#### YOUR TASK:
Give the line with "and return it" again, along with every line below it to the end of the records, word for word.

#### SUPPLIED DATA:
* * * * *

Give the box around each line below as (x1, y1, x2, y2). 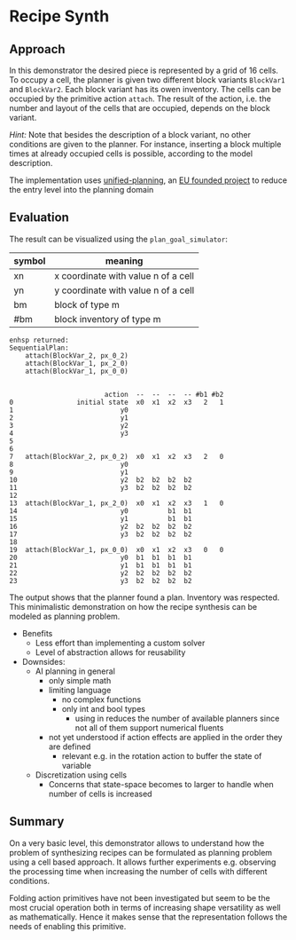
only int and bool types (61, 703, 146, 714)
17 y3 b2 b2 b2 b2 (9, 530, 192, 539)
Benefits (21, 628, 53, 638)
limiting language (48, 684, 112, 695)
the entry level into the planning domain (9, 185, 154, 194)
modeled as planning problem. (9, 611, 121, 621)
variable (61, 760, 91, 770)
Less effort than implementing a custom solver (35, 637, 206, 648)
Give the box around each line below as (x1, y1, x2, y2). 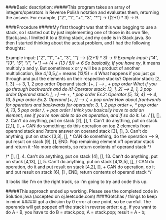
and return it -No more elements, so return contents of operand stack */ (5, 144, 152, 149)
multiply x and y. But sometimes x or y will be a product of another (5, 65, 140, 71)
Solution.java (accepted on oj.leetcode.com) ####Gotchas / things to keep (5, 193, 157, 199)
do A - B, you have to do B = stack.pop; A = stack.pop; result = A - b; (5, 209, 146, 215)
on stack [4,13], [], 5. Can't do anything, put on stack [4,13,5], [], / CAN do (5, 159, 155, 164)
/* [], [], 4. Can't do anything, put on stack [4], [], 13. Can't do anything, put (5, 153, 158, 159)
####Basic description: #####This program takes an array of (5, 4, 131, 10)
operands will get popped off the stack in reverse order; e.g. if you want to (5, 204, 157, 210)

* * * * *

#### EXERCISE OUTPUT:
and return it -No more elements, so return contents of operand stack */ (5, 144, 152, 149)
multiply x and y. But sometimes x or y will be a product of another (5, 65, 140, 71)
Solution.java (accepted on oj.leetcode.com) ####Gotchas / things to keep (5, 193, 157, 199)
do A - B, you have to do B = stack.pop; A = stack.pop; result = A - b; (5, 209, 146, 215)
on stack [4,13], [], 5. Can't do anything, put on stack [4,13,5], [], / CAN do (5, 159, 155, 164)
/* [], [], 4. Can't do anything, put on stack [4], [], 13. Can't do anything, put (5, 153, 158, 159)
####Basic description: #####This program takes an array of (5, 4, 131, 10)
operands will get popped off the stack in reverse order; e.g. if you want to (5, 204, 157, 210)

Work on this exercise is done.